This exercise calls for copying every line below that holds the word "event".

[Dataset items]
"""
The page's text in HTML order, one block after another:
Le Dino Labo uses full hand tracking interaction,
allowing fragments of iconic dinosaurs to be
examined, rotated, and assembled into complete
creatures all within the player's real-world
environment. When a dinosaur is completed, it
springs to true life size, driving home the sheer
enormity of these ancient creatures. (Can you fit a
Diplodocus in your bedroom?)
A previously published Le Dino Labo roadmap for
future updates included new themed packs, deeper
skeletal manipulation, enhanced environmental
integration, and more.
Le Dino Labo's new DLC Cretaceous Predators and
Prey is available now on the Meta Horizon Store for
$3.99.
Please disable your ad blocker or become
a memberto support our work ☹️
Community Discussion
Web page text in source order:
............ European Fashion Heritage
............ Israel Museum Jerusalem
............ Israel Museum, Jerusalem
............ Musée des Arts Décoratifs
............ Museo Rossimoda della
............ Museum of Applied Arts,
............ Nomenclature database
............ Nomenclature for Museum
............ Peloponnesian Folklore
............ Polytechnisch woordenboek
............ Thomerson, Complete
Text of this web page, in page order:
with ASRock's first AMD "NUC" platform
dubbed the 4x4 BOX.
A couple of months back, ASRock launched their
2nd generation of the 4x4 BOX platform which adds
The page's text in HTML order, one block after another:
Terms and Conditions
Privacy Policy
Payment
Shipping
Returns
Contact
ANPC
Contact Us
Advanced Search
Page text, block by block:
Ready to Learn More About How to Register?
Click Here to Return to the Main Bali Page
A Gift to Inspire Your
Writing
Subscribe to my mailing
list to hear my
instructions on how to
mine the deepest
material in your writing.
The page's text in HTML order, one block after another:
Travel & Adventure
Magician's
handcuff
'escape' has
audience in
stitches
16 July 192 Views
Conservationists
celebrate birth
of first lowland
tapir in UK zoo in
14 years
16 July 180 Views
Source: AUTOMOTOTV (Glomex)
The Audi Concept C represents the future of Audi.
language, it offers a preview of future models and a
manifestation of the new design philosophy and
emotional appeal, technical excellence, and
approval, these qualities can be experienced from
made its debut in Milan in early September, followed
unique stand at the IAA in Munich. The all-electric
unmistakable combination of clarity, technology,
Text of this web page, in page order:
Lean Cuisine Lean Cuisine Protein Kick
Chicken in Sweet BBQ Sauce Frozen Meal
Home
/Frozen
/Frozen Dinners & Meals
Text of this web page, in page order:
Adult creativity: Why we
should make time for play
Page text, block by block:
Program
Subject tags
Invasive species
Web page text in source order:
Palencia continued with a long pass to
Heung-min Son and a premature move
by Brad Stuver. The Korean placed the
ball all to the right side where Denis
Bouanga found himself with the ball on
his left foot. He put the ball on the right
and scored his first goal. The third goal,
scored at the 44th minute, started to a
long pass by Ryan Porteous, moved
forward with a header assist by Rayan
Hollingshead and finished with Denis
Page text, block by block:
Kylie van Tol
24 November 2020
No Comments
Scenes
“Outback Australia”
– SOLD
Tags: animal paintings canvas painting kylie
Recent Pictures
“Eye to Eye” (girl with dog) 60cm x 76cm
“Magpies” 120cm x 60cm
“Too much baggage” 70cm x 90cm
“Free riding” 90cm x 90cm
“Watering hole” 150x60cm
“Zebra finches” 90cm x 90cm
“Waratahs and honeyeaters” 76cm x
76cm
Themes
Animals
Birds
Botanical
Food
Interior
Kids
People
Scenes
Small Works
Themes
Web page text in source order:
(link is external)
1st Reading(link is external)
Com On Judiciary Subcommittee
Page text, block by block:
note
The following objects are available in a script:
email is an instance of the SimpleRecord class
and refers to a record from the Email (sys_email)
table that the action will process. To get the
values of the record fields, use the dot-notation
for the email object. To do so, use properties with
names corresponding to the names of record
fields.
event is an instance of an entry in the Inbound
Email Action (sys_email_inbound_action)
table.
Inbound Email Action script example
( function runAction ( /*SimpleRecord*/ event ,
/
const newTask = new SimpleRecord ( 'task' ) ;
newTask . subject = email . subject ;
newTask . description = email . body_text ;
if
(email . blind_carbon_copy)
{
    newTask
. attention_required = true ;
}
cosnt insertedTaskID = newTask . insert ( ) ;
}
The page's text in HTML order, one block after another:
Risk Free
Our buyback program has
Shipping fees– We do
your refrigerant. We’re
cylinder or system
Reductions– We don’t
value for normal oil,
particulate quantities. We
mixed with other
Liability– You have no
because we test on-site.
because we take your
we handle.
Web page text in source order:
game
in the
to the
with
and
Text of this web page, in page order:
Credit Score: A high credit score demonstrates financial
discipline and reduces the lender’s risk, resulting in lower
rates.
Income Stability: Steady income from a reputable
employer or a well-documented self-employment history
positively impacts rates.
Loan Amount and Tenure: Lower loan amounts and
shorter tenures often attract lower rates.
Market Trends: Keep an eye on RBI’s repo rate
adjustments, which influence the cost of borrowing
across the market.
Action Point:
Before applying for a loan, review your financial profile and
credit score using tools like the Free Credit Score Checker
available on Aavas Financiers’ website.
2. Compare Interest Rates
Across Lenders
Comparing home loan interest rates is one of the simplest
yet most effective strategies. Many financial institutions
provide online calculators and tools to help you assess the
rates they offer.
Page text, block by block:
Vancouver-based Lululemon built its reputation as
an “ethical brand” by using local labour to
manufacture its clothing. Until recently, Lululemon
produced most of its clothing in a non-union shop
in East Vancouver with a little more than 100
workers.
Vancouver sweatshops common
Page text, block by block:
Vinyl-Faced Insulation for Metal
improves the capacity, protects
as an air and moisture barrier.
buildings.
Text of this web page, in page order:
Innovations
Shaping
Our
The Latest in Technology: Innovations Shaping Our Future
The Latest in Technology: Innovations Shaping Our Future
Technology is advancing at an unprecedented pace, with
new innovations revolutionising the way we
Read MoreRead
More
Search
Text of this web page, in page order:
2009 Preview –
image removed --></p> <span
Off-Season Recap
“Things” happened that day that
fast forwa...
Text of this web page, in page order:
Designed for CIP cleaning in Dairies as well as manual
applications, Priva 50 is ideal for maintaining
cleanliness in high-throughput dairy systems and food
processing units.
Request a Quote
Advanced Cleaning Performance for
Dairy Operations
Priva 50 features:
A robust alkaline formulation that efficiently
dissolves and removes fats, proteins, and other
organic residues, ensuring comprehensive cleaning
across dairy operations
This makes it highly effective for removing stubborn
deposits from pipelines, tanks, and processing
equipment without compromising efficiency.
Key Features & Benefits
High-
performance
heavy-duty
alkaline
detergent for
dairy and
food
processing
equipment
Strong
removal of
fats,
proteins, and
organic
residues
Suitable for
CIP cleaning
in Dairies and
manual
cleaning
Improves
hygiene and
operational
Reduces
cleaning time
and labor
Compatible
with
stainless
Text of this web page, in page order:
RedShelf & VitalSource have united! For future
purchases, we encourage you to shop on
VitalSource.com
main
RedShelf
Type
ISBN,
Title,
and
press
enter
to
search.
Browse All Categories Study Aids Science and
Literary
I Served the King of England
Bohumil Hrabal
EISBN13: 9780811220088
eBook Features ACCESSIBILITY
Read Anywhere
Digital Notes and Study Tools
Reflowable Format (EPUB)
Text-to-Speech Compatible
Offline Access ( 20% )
"""
— Response area —
event is an instance of an entry in the Inbound
( function runAction ( /*SimpleRecord*/ event ,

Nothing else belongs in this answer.